══ SUPPLIED DATA
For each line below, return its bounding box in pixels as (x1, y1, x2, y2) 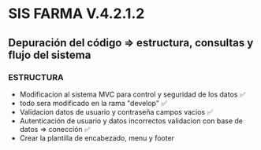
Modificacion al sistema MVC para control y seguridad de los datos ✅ (19, 90, 246, 99)
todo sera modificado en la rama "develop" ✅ (19, 98, 167, 108)
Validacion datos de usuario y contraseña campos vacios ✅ (19, 107, 213, 116)
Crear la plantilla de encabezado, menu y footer (19, 133, 175, 142)
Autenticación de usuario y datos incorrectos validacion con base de (19, 115, 243, 126)
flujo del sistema (8, 48, 91, 61)
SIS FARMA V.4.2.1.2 (8, 5, 145, 23)
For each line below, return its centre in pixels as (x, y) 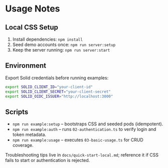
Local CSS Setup (32, 27)
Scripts (17, 112)
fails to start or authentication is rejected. (48, 160)
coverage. (23, 145)
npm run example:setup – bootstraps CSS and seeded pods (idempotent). (88, 124)
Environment (26, 66)
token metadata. (29, 135)
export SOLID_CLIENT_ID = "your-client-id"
════
§ **YOUR GOAL**:
Output an exact copy of the lines beginning at the one that holds "Local CSS Setup (32, 27)" and running through the final line of the records.

§ **YOUR SOLUTION**:
Local CSS Setup (32, 27)
Scripts (17, 112)
fails to start or authentication is rejected. (48, 160)
coverage. (23, 145)
npm run example:setup – bootstraps CSS and seeded pods (idempotent). (88, 124)
Environment (26, 66)
token metadata. (29, 135)
export SOLID_CLIENT_ID = "your-client-id"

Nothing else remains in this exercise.